For services that fall entirely within a single administrative domain, one orchestrator can take responsibility for end-to-end setup of the service. However, many services are not limited to a single domain. For example, imagine enterprise users accessing a cloud service across an SD-WAN, with virtual CPE devices deployed at the WAN edge to protect the enterprise network. This type of end-to-end setup might involve components from three or more different administrative domains. Orchestrating such services requires cooperation between the orchestrators responsible for the different domains.
Traditionally, whenever cooperation is required between entities in different domains that provide the same (or equivalent) functionality, federation is proposed as the solution. Federation refers to pre-arranged peer-to-peer relationships between autonomous entities that allow them to share their information, resources, and functionality via well-defined protocols. When two service providers federate, customers from one provider have access to resources and information from the other provider and vice-versa—within the constraints of the rules established by the federation agreement. Federation typically involves a settlement arrangement that ensures that both parties are compensated appropriately for their respective contributions to the joint relationship.
Federation is an appropriate construct in a legacy world where:
- Services are monolithic: they contain the complete stack of consumer-facing functionality as well as all the necessary supporting components within a single package.
- Services use fixed layering: higher level functionality uses lower-level features through well-defined layer-specific interfaces.
- Services are tied to infrastructure resources: owners of the service features and functionality are also the owners of the physical resources.
However, cloud services tend to be architected differently, which enables a simpler paradigm for coordination between orchestrators as I will show later.
Modern cloud service architectures typically have the following features:
- Built from micro-services: Rather than providing monolithic service functionality, many services are built as micro-services that provide only a small number of primitive features. Larger services are then constructed by composing these micro-services into more sophisticated service behaviors.
- Recursion rather than layering is used as an organizing construct. Rather than accessing features through layer-specific interfaces, functionality is accessed using generic service interfaces that are the same at all layers of the stack. This enables recursion where the same composition process can be repeated at all layers: micro-services are used as components in more feature-rich services that then in turn can be used as components themselves for building even more sophisticated services.
- Features are decoupled from resources. In a virtualized world, the owners of the features and functionality are not necessarily the same as the owners of the physical infrastructure. That means that functionality can be deployed anywhere.
What's important here is that these architectural trends affect not only the services themselves but also the service orchestration process. They allow service orchestrators to use recursive decomposition as a new paradigm for orchestrating services. Using recursive decomposition, the orchestration process starts as before by decomposing top-level services into their lower level components. However, because of recursion, each of these components is a service in its own right that can in turn be decomposed into more fine-grain components. This decomposition process repeats itself until it results in components that can be realized on top of the resources that are available to the orchestrator.
The recursive decomposition paradigm has and important implication on the interactions between orchestrators: since components are also services, an orchestrator can decide at each step in the decomposition process whether to manage a component itself, or whether to hand off responsibility for that component to a different orchestrator in a different domain.

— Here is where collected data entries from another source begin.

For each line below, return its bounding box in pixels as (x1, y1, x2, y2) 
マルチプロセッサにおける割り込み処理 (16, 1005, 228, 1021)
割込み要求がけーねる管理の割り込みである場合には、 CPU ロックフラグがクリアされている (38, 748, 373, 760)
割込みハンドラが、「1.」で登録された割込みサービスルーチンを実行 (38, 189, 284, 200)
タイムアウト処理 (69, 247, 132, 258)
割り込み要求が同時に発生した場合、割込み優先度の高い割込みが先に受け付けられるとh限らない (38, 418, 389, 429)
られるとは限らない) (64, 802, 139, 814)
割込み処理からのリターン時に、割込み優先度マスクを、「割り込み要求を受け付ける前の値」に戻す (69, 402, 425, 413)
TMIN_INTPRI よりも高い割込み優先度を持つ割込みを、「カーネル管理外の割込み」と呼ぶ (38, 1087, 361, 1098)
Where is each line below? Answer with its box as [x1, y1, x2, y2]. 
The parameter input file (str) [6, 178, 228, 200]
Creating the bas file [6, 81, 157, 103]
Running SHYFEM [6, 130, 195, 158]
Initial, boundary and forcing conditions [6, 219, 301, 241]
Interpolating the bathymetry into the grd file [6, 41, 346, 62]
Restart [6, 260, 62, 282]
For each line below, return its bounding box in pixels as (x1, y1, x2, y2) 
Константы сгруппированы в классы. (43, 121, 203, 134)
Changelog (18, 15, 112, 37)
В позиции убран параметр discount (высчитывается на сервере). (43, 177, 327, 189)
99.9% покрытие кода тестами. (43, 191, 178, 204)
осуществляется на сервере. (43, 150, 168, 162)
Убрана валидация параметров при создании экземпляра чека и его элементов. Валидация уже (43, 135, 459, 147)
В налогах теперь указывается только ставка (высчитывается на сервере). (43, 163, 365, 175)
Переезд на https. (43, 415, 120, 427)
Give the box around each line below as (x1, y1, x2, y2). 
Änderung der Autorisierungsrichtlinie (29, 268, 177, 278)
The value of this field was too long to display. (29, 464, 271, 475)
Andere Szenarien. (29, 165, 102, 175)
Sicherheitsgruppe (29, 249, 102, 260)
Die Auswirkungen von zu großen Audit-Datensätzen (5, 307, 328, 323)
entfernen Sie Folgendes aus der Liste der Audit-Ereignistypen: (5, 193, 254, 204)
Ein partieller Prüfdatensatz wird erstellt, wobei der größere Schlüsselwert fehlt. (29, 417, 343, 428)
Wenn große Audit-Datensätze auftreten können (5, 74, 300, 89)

When responsibility for a component is handed off to a different orchestrator, that orchestrator will in turn use recursive decomposition to deploy that component on its own resources.
In this scenario, the interaction model between cooperating orchestrators is one of delegation rather than federation. We define delegation as the entrustment by one entity of work and/or responsibility to another entity, and the creation of associated accountability for performance. This relationship is similar to a general contractor/sub-contractor relationship. Each service has one master orchestrator that owns the customer relationship and that acts as the general contractor. The master orchestrator may use other orchestrators in a sub-contractor role, but when many subcontractors are involved, it is the responsibility of the master orchestrator to coordinate between them. No direct coordination between the sub-contractors should be necessary.
The main benefit of the delegation paradigm is that delegation relationships are hierarchical rather than peer-to-peer at all levels. This means that the only interfaces required to communicate between orchestrators are their regular consumer/provider interfaces and there is no need for special peer-to-peer federation interfaces and/or protocols.
More importantly, delegation also means that there is no longer a need to set up pairwise business arrangements before service providers can start cooperating. Without any special arrangements in place, one service provider can delegate to another service provider using that service provider’s standard consumer/provider relationship.
The only peer-to-peer relationships that might still exist are at the infrastructure level, where resources from different providers need to be interconnected to enable end-to-end services. However, such connectivity does not require traditional federation relationships since it only serves to create reachability and does not immediately result in resource use. Infrastructure resources can only be used after they have been allocated in the context of services deployed on those resources, and such allocation is done in done in the context of a delegation relationship between the infrastructure provider and another service provider.
In summary, recursive decomposition significantly simplifies the required relationships between service providers, which can only accelerate the adoption of complex multi-domain services.